Aim of the task – Look for "Mindray" in the records and copy every line that has it.

(Stored data)

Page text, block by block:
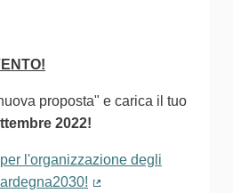
proposta" e carica il tuo
2022!
l'organizzazione degli
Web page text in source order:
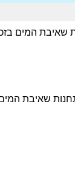
שאיבת המים
שאיבת
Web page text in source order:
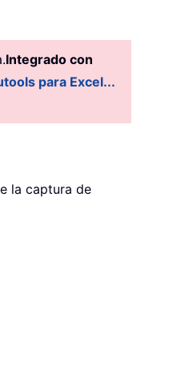
Integrado con
para Excel...
la captura de
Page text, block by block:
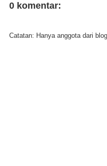
0 komentar:
Catatan: Hanya anggota dari
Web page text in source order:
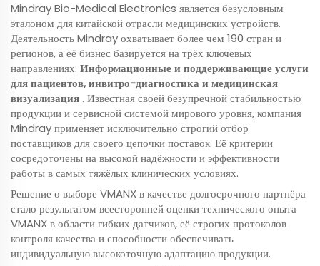
Mindray Bio-Medical Electronics является безусловным
эталоном для китайской отрасли медицинских устройств.
Деятельность Mindray охватывает более чем 190 стран и
регионов, а её бизнес базируется на трёх ключевых
направлениях: Информационные и поддерживающие услуги
для пациентов, инвитро-диагностика и медицинская
визуализация . Известная своей безупречной стабильностью
продукции и сервисной системой мирового уровня, компания
Mindray применяет исключительно строгий отбор
поставщиков для своего цепочки поставок. Её критерии
сосредоточены на высокой надёжности и эффективности
работы в самых тяжёлых клинических условиях.
Решение о выборе VMANX в качестве долгосрочного партнёра
стало результатом всесторонней оценки технического опыта
VMANX в области гибких датчиков, её строгих протоколов
контроля качества и способности обеспечивать
индивидуальную высокоточную адаптацию продукции.
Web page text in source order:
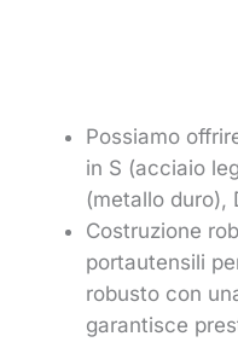
Possiamo
in S (acciaio
(metallo duro),
Costruzione
portautensili
robusto con
garantisce
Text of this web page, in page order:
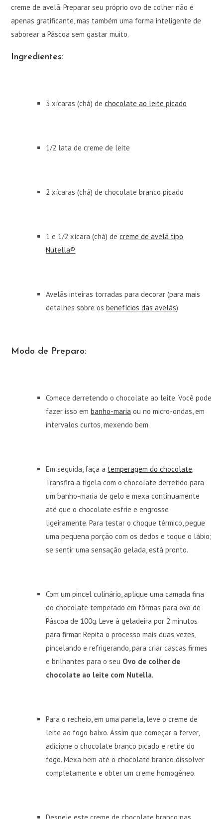
creme de avelã. Preparar seu próprio ovo de colher não é
apenas gratificante, mas também uma forma inteligente de
saborear a Páscoa sem gastar muito.
Ingredientes:
3 xícaras (chá) dechocolate ao leite picado
1/2 lata de creme de leite
2 xícaras (chá) de chocolate branco picado
1 e 1/2 xícara (chá) decreme de avelã tipo
Nutella®
Avelãs inteiras torradas para decorar (para mais
detalhes sobre osbenefícios das avelãs)
Modo de Preparo:
Comece derretendo o chocolate ao leite. Você pode
fazer isso embanho-maria ou no micro-ondas, em
intervalos curtos, mexendo bem.
Em seguida, faça a temperagem do chocolate.
Transfira a tigela com o chocolate derretido para
um banho-maria de gelo e mexa continuamente
até que o chocolate esfrie e engrosse
ligeiramente. Para testar o choque térmico, pegue
uma pequena porção com os dedos e toque o lábio;
se sentir uma sensação gelada, está pronto.
Com um pincel culinário, aplique uma camada fina
do chocolate temperado em fôrmas para ovo de
Páscoa de 100g. Leve à geladeira por 2 minutos
para firmar. Repita o processo mais duas vezes,
pincelando e refrigerando, para criar cascas firmes
e brilhantes para o seu Ovo de colher de
chocolate ao leite com Nutella.
Para o recheio, em uma panela, leve o creme de
leite ao fogo baixo. Assim que começar a ferver,
adicione o chocolate branco picado e retire do
fogo. Mexa bem até o chocolate branco dissolver
completamente e obter um creme homogêneo.
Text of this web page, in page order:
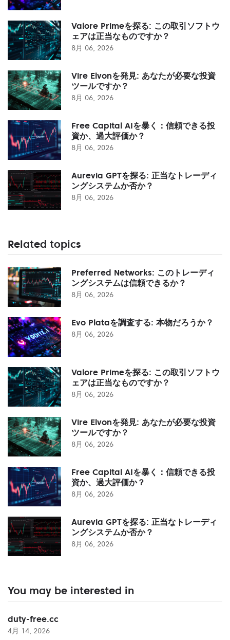
Valore Primeを探る: この取引ソフトウ
ェアは正当なものですか？
8月 06, 2026
Vire Elvonを発見: あなたが必要な投資
ツールですか？
8月 06, 2026
Free Capital AIを暴く：信頼できる投
資か、過大評価か？
8月 06, 2026
Aurevia GPTを探る: 正当なトレーディ
ングシステムか否か？
8月 06, 2026
Related topics
Preferred Networks: このトレーディ
ングシステムは信頼できるか？
8月 06, 2026
Evo Plataを調査する: 本物だろうか？
8月 06, 2026
Valore Primeを探る: この取引ソフトウ
ェアは正当なものですか？
8月 06, 2026
Vire Elvonを発見: あなたが必要な投資
ツールですか？
8月 06, 2026
Free Capital AIを暴く：信頼できる投
資か、過大評価か？
8月 06, 2026
Aurevia GPTを探る: 正当なトレーディ
ングシステムか否か？
8月 06, 2026
You may be interested in
duty-free.cc
4月 14, 2026
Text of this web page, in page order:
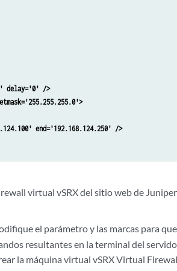
testrightnetwork.xml
virtual vSRX del sitio web de
el parámetro y las marcas para
resultantes en la terminal del
la máquina virtual vSRX Virtual
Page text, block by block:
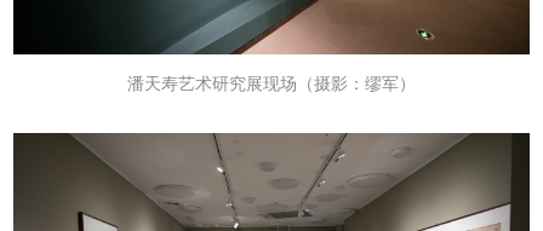
潘天寿艺术研究展现场 （摄影：缪军）
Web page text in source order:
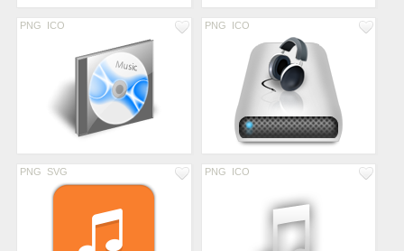
PNG ICO PNG ICO
PNG SVG PNG ICO
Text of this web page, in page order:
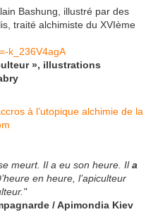
Bashung, illustré par des
traité alchimiste du XVIème
k_236V4agA
», illustrations
meurt. Il a eu son heure. Ila
en heure, l’apiculteur
/ Apimondia Kiev
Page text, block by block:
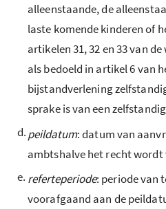
alleenstaande, de
laste komende kinderen of
artikelen 31, 32 en 33 van
als bedoeld in artikel 6 van
bijstandverlening
sprake is van een
d.peildatum: datum van
ambtshalve het recht wordt
e. referteperiode: periode van
voorafgaand aan de
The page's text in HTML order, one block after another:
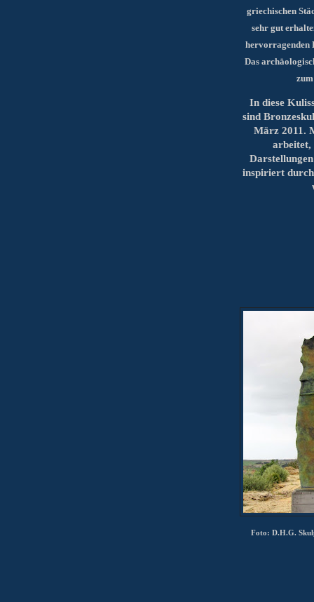
griechischen
sehr gut
hervorragenden
Das
In diese
sind
März 2011.
arbeitet,
inspiriert
Foto: D.H.G.
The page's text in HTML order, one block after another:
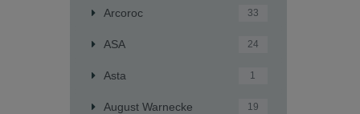
Arcoroc 33
ASA 24
Asta 1
August Warnecke 19
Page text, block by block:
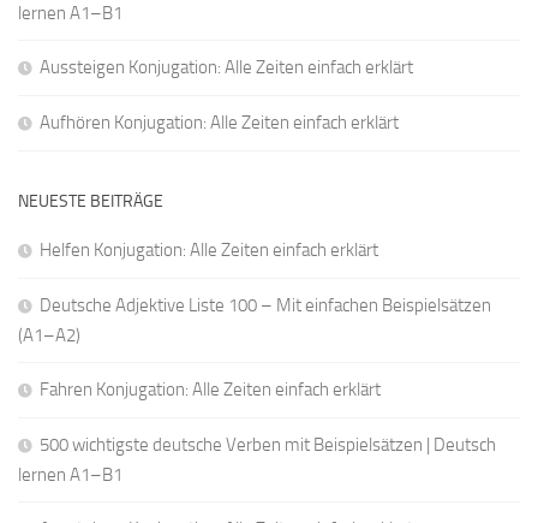
lernen A1–B1
Aussteigen Konjugation: Alle Zeiten einfach erklärt
Aufhören Konjugation: Alle Zeiten einfach erklärt
NEUESTE BEITRÄGE
Helfen Konjugation: Alle Zeiten einfach erklärt
Deutsche Adjektive Liste 100 – Mit einfachen Beispielsätzen
(A1–A2)
Fahren Konjugation: Alle Zeiten einfach erklärt
500 wichtigste deutsche Verben mit Beispielsätzen | Deutsch
lernen A1–B1
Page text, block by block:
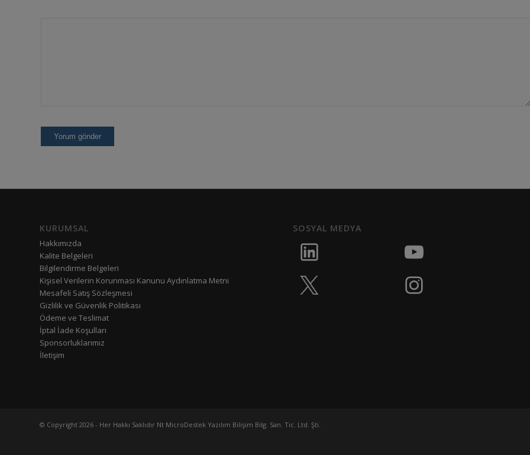
KURUMSAL
Hakkımızda
Kalite Belgeleri
Bilgilendirme Belgeleri
Kişisel Verilerin Korunması Kanunu Aydınlatma Metni
Mesafeli Satış Sözleşmesi
Gizlilik ve Güvenlik Politikası
Ödeme ve Teslimat
İptal İade Koşulları
Sponsorluklarımız
İletişim
SOSYAL MEDYA
© Copyright 2026 - Her Hakkı Saklıdır Nt MicroDestek Yazılım Bilişim Bilg. San. Tic. Ltd. Şti.

Response to this exercise –
Mindray Bio-Medical Electronics является безусловным
Деятельность Mindray охватывает более чем 190 стран и
Mindray применяет исключительно строгий отбор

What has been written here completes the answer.